On Newsstands: Asheville for National Geographic Traveler

“How quickly can you get to Asheville?” I read the email while thousands of miles away on the deck of a tall-masted ship in the Greek Isles. I looked up at the crystal blue waters of the Aegean Sea and thought, “Soon?” Flash forward two weeks and I found myself surrounded by a different sort of blue; that of the dusky layers of forest in the Blue Ridge Mountains.

Arriving almost directly to Asheville from Greece’s famous islands, I have to admit this assignment didn’t have quite the caché. But for what this small town in North Carolina lacks in international name recognition, it makes up for with delicious eats, creative energy, big heart, and Appalachian charm.

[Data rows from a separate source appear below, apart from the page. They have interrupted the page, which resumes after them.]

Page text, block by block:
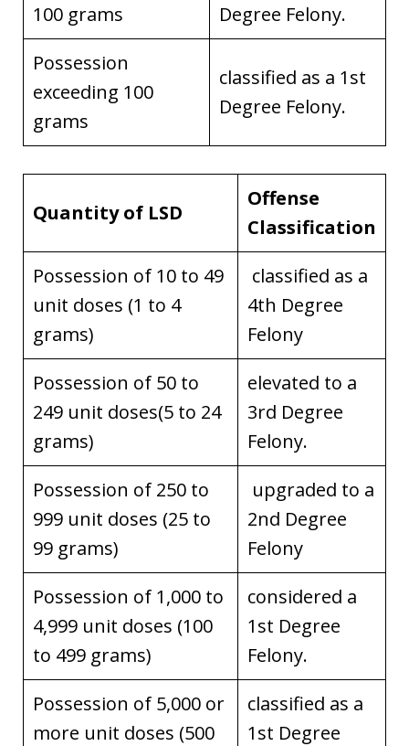
100 grams
Degree Felony.
Possession
exceeding 100
grams
classified as a 1st
Degree Felony.
Quantity of LSD
Offense
Classification
Possession of 10 to 49
unit doses (1 to 4
grams)
classified as a
4th Degree
Felony
Possession of 50 to
249 unit doses(5 to 24
grams)
elevated to a
3rd Degree
Felony.
Possession of 250 to
999 unit doses (25 to
99 grams)
upgraded to a
2nd Degree
Felony
Possession of 1,000 to
4,999 unit doses (100
to 499 grams)
considered a
1st Degree
Felony.
Possession of 5,000 or
more unit doses (500
classified as a
1st Degree
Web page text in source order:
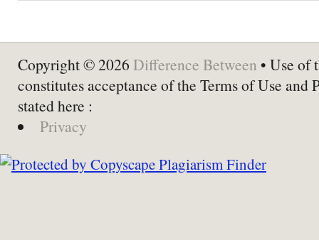
Copyright © 2026 Difference Between • Use of
constitutes acceptance of the Terms of Use and
stated here :
Privacy
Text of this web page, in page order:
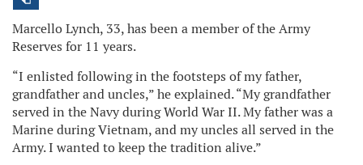
Marcello Lynch, 33, has been a member of the Army
Reserves for 11 years.
“I enlisted following in the footsteps of my father,
grandfather and uncles,” he explained. “My grandfather
served in the Navy during World War II. My father was a
Marine during Vietnam, and my uncles all served in the
Army. I wanted to keep the tradition alive.”
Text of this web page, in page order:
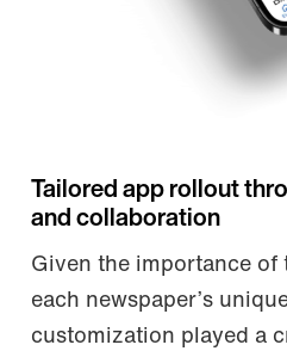
Tailored app rollout
and collaboration
Given the importance of
each newspaper’s
customization played a
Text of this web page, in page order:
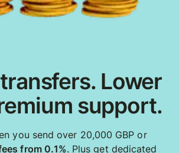
Lower
support.
you send over 20,000 GBP or
from 0.1%. Plus get dedicated
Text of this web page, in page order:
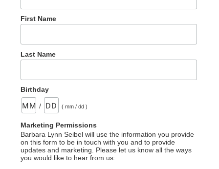
First Name
Last Name
Birthday
/ ( mm / dd )
Marketing Permissions
Barbara Lynn Seibel will use the information you provide
on this form to be in touch with you and to provide
updates and marketing. Please let us know all the ways
you would like to hear from us:
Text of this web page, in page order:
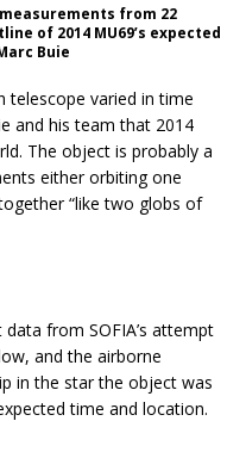
from 22
of 2014 MU69’s expected
Buie
telescope varied in time
and his team that 2014
The object is probably a
either orbiting one
“like two globs of
from SOFIA’s attempt
and the airborne
in the star the object was
time and location.
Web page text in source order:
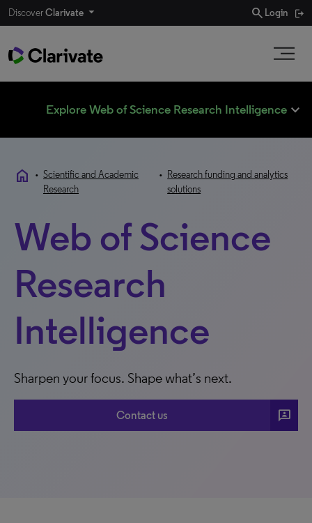
DiscoverClarivate search Login
Explore Web of Science Research Intelligence expand_less
home • Scientific and Academic
Research
•Research funding and analytics
solutions
Web of Science
Research
Intelligence
Sharpen your focus. Shape what’s next.
Contact us 3P
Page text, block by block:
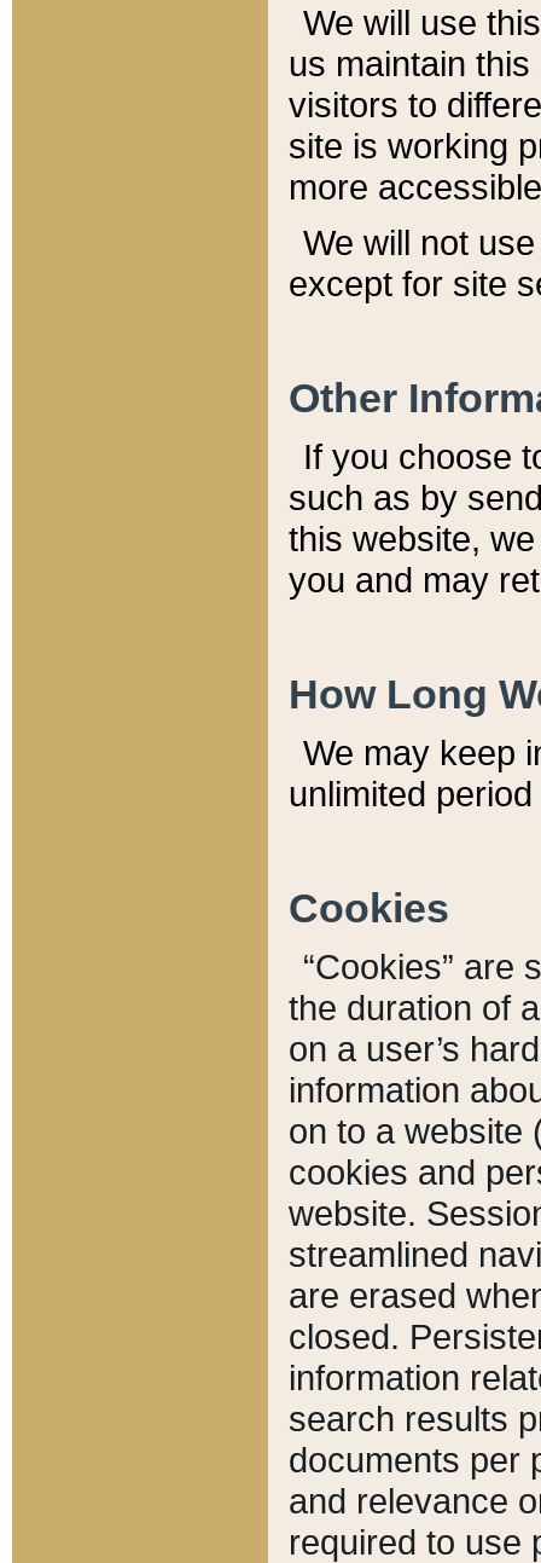
We will use
us maintain
visitors to
site is working
more
We will not
except for site
Other
If you choose
such as by
this website,
you and may
How Long
We may keep
unlimited
Cookies
“Cookies” are
the duration of
on a user’s
information
on to a website
cookies and
website.
streamlined
are erased
closed.
information
search results
documents per
and relevance
required to use
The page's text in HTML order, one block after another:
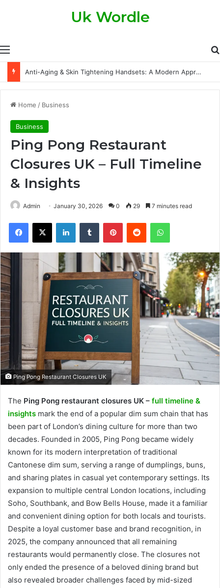
Menu
Uk Wordle
Anti-Aging & Skin Tightening Handsets: A Modern Approach to Healthier, Firmer Skin
Home / Business
Business
Ping Pong Restaurant
Closures UK – Full Timeline
& Insights
Admin January 30, 2026 0 29 7 minutes read
Facebook
X LinkedInTumblr PinterestReddit WhatsApp
Ping Pong Restaurant Closures UK
The Ping Pong restaurant closures UK – full timeline &
insights mark the end of a popular dim sum chain that has
been part of London’s dining culture for more than two
decades. Founded in 2005, Ping Pong became widely
known for its modern interpretation of traditional
Cantonese dim sum, serving a range of dumplings, buns,
and sharing plates in casual yet contemporary settings. Its
expansion to multiple central London locations, including
Soho, Southbank, and Bow Bells House, made it a familiar
and convenient dining option for both locals and tourists.
Despite a loyal customer base and brand recognition, in
2025, the company announced that all remaining
restaurants would permanently close. The closures not
only ended the presence of a beloved dining brand but
also revealed broader challenges faced by mid-sized
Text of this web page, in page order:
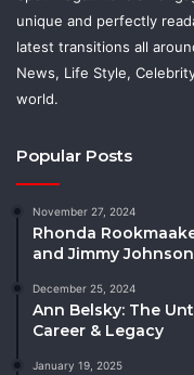
unique and perfectly
latest transitions all
News, Life Style,
world.
Popular Posts
November 27, 2024
Rhonda
and Jimmy
December 25, 2024
Ann Belsky: The
Career & Legacy
January 19, 2025
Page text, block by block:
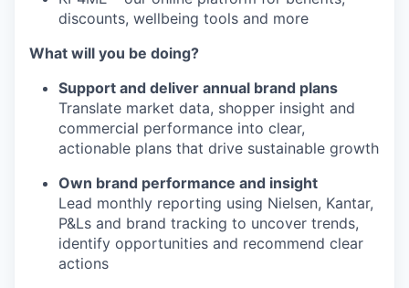
discounts, wellbeing tools and more
What will you be doing?
Support and deliver annual brand plans
Translate market data, shopper insight and
commercial performance into clear,
actionable plans that drive sustainable growth
Own brand performance and insight
Lead monthly reporting using Nielsen, Kantar,
P&Ls and brand tracking to uncover trends,
identify opportunities and recommend clear
actions
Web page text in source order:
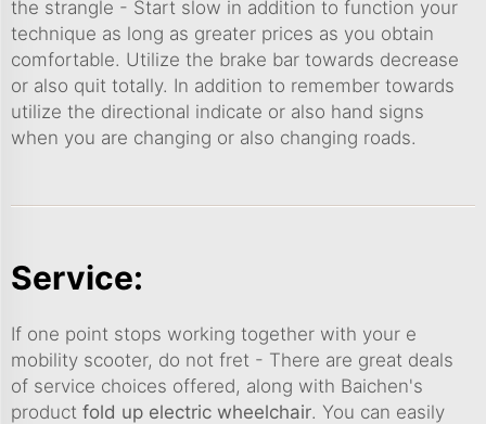
the strangle - Start slow in addition to function your
technique as long as greater prices as you obtain
comfortable. Utilize the brake bar towards decrease
or also quit totally. In addition to remember towards
utilize the directional indicate or also hand signs
when you are changing or also changing roads.
Service:
If one point stops working together with your e
mobility scooter, do not fret - There are great deals
of service choices offered, along with Baichen's
product fold up electric wheelchair. You can easily
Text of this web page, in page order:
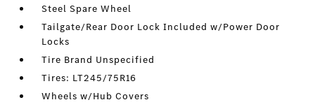
Steel Spare Wheel
Tailgate/Rear Door Lock Included w/Power Door
Locks
Tire Brand Unspecified
Tires: LT245/75R16
Wheels w/Hub Covers
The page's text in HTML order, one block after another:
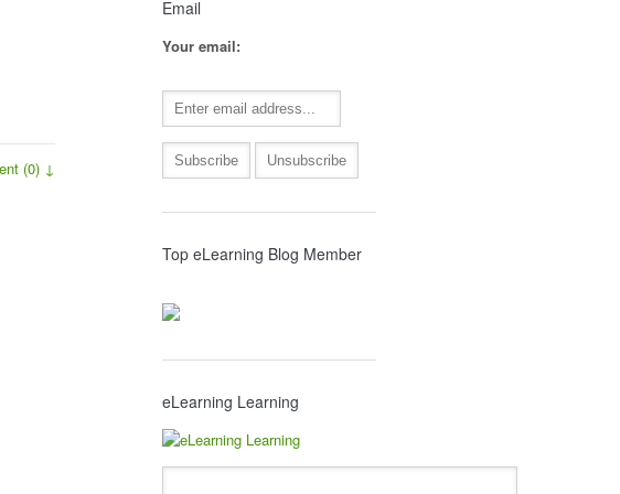
(0) ↓
Email
Your email:
Top eLearning Blog Member
eLearning Learning
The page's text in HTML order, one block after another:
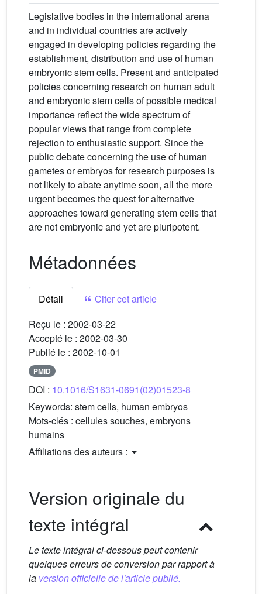
Legislative bodies in the international arena
and in individual countries are actively
engaged in developing policies regarding the
establishment, distribution and use of human
embryonic stem cells. Present and anticipated
policies concerning research on human adult
and embryonic stem cells of possible medical
importance reflect the wide spectrum of
popular views that range from complete
rejection to enthusiastic support. Since the
public debate concerning the use of human
gametes or embryos for research purposes is
not likely to abate anytime soon, all the more
urgent becomes the quest for alternative
approaches toward generating stem cells that
are not embryonic and yet are pluripotent.
Métadonnées
Détail
Citer cet article
Reçu le : 2002-03-22
Accepté le : 2002-03-30
Publié le : 2002-10-01
PMID
DOI : 10.1016/S1631-0691(02)01523-8
Keywords: stem cells, human embryos
Mots-clés : cellules souches, embryons
humains
Affiliations des auteurs :
Version originale du
texte intégral
Le texte intégral ci-dessous peut contenir
quelques erreurs de conversion par rapport à
la version officielle de l'article publié.
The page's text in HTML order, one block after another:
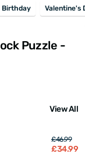
Birthday Valentine's
Puzzle -
View All
£46.99
£34.99
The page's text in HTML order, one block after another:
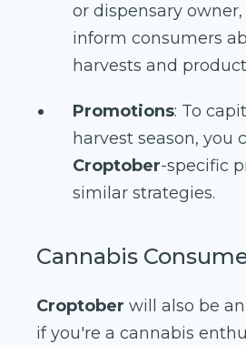
or dispensary
inform consumers
harvests and
Promotions: To
harvest season, you
Croptober-specific
similar strategies.
Cannabis
Croptober will also be
if you're a cannabis
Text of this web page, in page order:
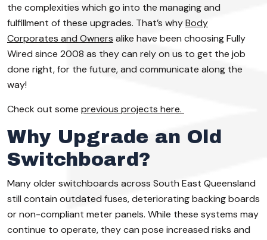
the complexities which go into the managing and
fulfillment of these upgrades. That’s whyBody
Corporates and Owners alike have been choosing Fully
Wired since 2008 as they can rely on us to get the job
done right, for the future, and communicate along the
way!
Check out some previous projects here.
Why Upgrade an Old
Switchboard?
Many older switchboards across South East Queensland
still contain outdated fuses, deteriorating backing boards
or non-compliant meter panels. While these systems may
continue to operate, they can pose increased risks and

I discovered that Asheville is an addiction, so much so that people from all over have come to call it home…with no intentions of ever moving again. And after being in a place like Santorini, where its fame has at times become its folly, I can see how locals, newcomers, and visitors alike revel in a small town life with world-class perks and a stunning setting.

To see a sampling of Asheville’s allure, enjoy a few asignment outtakes and a glimpse of the magazine spread below or pick up a copy of the April/May 2017 issue of National Geographic Traveler, now on newsstands. Also, on National Geographic Travel you can delve into my experience on assignment in a “Behind the Scenes” article.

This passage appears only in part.